If you add stainless to the mix, things become a lot harder, because if you want the damascus to become a billet, the stainless that is in contact with the high carbon steel needs to be 100% oxigen free or it will oxidize and not stick, you basically end with a big frustration 

Regarding links, knife forums have lots of info. Damascus is not as easy as it appears to be, but is not rocket science either.


Pablo


----------



## PhotonFanatic (Dec 17, 2012)

Thanks--I've also been reading about sintering on Wikipedia. Seems as though some serious equipment would be needed--and I have no desire to add to my collection. :shakehead


----------



## PEU (Dec 17, 2012)

We are not talking the same machinery thats needed for sintering carbide or tool steel, here a gas forge and metallurgy know how its enough, a 50 ton hydraulic press would help too 


Pablo


----------



## Tiresius (Dec 18, 2012)

PEU said:


> We are not talking the same machinery thats needed for sintering carbide or tool steel, here a gas forge and metallurgy know how its enough, a 50 ton hydraulic press would help too
> 
> 
> Pablo



Indeed that hydraulic press helps a ton  Saves you lots of muscles for lifting, eating, measuring and all that other good stuff  Does the different metals composed in that blade contribute to different hardness and sharpness retention throughout the edge?


----------



## PEU (Dec 18, 2012)

going offtopic in 3..2..1...

I don't think thats relevant, a knife with that beautiful blade its almost a sure thing will never cut anything, its a collectors piece 


Pablo


----------



## PhotonFanatic (Dec 18, 2012)

PEU said:


> We are not talking the same machinery thats needed for sintering carbide or tool steel, here a gas forge and metallurgy know how its enough, a 50 ton hydraulic press would help too
> 
> 
> Pablo



That's the kind of equipment i meant--it would be hard work getting a 50-ton press into my basement, and, yes, I realize a 50 ton press does not weigh 50 tons.


----------



## wquiles (Dec 18, 2012)

Fred/Pablo, kudos on the new equipment


----------



## precisionworks (Dec 19, 2012)

PhotonFanatic said:


> ... it would be hard work getting a 50-ton press into my basement ...


It's actually one of the easiest machines to move around because it is delivered broken down. On top of that the less you spend the more broken down you get, like this HF 50 ton - not a weld in sight so every part is bolt on.
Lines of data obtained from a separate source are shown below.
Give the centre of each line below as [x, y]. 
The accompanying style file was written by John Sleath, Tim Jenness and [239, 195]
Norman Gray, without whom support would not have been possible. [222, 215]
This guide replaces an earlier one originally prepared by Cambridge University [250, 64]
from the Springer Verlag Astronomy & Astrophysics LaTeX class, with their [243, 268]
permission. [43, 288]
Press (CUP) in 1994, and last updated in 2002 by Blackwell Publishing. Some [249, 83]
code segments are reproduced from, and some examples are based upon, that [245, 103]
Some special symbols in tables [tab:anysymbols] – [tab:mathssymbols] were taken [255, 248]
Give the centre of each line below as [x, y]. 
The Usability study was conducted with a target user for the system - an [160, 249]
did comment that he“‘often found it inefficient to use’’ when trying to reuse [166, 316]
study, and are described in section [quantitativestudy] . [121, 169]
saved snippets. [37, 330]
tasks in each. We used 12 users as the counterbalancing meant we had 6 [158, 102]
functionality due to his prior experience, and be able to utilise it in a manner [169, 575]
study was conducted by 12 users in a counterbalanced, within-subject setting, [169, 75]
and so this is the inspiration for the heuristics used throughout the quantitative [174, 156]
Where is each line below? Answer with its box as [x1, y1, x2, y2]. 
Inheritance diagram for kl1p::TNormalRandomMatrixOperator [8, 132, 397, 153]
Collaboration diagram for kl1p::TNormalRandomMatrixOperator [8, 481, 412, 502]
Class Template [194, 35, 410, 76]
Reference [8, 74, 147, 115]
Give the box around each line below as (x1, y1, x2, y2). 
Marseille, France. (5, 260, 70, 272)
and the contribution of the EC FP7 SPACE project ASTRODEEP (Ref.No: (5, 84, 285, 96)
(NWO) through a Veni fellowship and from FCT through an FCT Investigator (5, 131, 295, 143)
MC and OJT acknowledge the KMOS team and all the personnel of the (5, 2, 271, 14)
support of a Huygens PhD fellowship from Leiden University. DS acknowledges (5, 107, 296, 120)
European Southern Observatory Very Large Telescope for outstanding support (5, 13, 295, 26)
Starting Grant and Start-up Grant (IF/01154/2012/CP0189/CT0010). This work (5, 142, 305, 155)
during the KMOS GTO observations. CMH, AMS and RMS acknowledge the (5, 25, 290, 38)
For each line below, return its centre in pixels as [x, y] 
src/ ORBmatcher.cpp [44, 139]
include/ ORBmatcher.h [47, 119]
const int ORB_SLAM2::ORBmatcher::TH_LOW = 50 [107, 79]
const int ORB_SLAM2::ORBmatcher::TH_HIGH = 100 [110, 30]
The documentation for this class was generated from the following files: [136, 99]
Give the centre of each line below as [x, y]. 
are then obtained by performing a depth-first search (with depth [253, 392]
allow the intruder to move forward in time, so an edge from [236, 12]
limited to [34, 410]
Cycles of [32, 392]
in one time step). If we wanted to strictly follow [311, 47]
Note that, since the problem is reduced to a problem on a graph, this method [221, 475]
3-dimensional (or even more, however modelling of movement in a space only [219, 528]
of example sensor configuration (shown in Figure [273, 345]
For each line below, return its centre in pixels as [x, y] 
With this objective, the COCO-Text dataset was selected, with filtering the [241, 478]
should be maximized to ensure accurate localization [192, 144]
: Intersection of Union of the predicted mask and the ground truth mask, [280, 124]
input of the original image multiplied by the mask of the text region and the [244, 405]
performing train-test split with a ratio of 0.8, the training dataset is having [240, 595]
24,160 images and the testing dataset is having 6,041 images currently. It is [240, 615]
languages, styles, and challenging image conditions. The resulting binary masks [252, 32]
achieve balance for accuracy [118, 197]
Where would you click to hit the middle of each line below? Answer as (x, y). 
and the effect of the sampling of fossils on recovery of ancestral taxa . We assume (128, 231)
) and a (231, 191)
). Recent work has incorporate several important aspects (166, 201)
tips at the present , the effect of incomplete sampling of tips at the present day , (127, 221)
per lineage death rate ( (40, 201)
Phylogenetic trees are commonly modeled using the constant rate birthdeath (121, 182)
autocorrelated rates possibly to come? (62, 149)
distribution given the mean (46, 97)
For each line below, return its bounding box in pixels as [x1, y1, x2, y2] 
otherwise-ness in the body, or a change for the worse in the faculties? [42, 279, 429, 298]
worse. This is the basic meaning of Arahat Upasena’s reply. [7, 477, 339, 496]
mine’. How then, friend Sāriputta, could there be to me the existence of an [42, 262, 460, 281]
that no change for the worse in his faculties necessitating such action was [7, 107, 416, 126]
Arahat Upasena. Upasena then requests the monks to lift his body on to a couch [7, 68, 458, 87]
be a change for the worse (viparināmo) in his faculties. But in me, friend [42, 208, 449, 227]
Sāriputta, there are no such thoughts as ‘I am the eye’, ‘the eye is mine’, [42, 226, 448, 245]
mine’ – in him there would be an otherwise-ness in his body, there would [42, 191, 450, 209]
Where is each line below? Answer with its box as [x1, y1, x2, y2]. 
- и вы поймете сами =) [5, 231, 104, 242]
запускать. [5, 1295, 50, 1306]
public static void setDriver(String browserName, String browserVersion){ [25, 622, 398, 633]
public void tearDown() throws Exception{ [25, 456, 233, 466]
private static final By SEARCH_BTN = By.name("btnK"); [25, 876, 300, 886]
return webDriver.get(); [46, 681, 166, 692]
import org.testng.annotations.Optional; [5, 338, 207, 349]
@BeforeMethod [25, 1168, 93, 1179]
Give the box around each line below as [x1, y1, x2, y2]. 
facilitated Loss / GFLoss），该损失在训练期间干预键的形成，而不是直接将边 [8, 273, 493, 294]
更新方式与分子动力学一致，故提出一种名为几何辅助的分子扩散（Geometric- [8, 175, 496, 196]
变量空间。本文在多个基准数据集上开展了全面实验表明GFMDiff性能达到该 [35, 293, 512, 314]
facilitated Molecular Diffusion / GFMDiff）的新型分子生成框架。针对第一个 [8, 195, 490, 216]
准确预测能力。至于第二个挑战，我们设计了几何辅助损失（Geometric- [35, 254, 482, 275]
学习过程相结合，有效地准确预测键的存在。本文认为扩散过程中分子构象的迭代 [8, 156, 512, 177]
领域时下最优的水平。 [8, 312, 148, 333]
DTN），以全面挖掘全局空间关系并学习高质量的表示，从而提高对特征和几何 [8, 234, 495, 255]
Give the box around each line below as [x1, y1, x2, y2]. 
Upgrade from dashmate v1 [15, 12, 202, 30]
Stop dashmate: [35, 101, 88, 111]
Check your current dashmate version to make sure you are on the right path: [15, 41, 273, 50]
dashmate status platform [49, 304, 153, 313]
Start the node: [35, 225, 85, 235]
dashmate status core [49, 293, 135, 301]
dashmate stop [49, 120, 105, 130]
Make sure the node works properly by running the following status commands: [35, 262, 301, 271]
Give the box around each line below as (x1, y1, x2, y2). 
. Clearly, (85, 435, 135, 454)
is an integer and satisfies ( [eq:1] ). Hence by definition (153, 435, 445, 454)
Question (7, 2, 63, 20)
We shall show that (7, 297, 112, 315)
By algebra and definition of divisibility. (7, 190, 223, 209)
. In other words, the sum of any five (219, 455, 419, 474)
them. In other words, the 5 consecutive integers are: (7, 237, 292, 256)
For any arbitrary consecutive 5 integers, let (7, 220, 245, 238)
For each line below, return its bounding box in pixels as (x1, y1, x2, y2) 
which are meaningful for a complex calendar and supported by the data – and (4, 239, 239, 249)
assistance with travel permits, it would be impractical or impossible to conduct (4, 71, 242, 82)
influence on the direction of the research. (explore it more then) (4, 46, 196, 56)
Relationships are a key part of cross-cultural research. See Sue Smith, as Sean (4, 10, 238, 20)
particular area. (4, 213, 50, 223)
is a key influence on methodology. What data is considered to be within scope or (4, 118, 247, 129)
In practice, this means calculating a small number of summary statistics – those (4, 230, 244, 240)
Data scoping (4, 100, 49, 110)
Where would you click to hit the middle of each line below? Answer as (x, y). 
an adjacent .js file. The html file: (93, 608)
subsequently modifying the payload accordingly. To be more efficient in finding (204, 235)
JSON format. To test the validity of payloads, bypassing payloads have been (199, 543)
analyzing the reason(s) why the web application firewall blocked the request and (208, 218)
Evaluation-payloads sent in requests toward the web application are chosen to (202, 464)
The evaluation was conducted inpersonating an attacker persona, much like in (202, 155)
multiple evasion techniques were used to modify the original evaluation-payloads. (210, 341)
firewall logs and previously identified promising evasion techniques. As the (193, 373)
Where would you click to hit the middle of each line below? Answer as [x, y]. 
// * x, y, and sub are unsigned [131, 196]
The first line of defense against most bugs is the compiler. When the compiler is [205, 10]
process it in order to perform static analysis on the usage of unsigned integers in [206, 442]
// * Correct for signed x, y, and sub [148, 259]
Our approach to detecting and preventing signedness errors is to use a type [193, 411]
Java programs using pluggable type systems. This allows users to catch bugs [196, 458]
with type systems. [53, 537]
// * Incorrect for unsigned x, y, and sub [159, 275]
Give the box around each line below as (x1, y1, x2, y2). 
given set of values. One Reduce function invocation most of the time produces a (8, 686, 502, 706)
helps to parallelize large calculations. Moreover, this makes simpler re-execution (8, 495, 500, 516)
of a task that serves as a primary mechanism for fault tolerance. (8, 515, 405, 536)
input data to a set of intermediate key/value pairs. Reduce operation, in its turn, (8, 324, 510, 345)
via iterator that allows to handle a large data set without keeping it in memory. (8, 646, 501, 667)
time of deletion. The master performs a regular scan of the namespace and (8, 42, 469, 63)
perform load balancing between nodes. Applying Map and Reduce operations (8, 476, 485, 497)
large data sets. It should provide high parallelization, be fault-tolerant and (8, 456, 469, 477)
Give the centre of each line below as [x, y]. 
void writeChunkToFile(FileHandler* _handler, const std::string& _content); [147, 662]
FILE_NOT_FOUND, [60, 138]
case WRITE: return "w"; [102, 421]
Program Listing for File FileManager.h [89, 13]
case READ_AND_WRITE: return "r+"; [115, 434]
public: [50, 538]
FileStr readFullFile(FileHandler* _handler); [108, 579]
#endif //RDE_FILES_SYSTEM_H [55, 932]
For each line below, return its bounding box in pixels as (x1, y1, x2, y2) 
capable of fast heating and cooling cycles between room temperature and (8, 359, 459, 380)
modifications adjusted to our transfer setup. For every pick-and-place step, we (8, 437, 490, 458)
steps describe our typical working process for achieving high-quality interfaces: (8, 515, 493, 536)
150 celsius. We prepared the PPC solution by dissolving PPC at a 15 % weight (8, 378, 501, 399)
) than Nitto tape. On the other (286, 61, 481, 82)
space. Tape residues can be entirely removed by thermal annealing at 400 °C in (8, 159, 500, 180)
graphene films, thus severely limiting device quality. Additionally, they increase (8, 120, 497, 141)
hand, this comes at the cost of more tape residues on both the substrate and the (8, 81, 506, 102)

Grab a cold drink, sit back & watch the game, have the lady of the house carry the small parts down stairs


----------



## PhotonFanatic (Dec 19, 2012)

Great idea, Barry, especially letting the little woman carry it downstairs.

Now, a forge in my basement still might be problematic, unless there's a way to avoid the heat, fumes, carbon monoxide, etc.


----------